皇帝陛下の花嫁公募
 結婚式に出席する父王と祖父とその愛人は、先に宮殿に向かっていた。

 リゼットは朝から湯浴みをして髪を洗い、丁寧に乾かしてから、母妃も手伝ってくれて花嫁衣装を身に着けた。

 白いドレスには金色の刺繍がたくさん施されていて、とても豪華だ。刺繍以外の飾りがないため、洗練されていて、上品な仕上がりとなっている。

 そして、裾とベールが信じられないくらい長い。これは絶対、一人では歩けないようになっていた。後ろで裾とベールを持ってくれる人がいなければ無理だ。

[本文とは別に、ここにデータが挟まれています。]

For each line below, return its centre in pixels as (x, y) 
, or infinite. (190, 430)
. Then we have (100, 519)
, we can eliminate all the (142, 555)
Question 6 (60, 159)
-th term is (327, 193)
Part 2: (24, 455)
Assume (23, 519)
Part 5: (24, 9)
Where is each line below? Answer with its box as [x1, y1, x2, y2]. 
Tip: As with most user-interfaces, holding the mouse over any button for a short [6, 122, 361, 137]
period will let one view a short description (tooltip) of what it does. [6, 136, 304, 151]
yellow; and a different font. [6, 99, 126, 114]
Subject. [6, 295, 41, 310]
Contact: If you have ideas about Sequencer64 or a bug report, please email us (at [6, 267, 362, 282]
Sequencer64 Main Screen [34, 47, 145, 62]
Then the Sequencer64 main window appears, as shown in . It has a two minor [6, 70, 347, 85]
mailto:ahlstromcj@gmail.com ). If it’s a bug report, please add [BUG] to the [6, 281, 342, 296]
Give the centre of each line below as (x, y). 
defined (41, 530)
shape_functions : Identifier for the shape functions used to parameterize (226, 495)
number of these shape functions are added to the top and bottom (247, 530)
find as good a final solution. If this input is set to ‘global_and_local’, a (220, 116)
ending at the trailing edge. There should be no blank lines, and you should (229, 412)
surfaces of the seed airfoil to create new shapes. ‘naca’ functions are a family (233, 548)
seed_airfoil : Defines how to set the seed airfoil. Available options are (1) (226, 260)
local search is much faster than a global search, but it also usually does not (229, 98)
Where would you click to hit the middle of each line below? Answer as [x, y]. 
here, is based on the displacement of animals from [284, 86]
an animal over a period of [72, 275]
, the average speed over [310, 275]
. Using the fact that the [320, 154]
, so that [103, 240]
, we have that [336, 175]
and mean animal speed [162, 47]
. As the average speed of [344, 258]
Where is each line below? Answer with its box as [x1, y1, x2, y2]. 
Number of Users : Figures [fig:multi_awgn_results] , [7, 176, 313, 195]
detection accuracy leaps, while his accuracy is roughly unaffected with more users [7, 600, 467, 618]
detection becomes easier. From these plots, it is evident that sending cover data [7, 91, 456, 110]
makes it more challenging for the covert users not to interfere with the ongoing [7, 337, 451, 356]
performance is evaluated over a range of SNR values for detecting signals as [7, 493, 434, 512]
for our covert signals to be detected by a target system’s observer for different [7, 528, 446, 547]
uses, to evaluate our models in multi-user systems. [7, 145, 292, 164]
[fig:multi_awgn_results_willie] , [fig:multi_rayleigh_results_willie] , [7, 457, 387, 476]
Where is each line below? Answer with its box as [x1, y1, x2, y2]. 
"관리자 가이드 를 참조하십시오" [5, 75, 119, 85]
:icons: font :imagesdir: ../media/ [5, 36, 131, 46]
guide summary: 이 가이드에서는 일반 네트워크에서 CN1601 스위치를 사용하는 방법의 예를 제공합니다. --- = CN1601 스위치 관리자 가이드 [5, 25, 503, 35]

 今朝、宮殿から贈られてきた花束を持ち、厄介な裾とベールと共に馬車に乗り込んだ。

 帝都の街並みもずいぶん見慣れてきたが、結婚したら、そんなに気軽には見られないだろう。少しつまらないが、そんなことより、しばらくは皇妃としての務めを学ぼうと思っている。

 宮殿の門が開き、馬車が中に入っていく。

 敷地の中には大きな礼拝堂があり、皇帝の結婚式はそこで行われることになっていた。馬車はその前に停まり、リゼットは母妃とナディアと一緒に控室へと入った。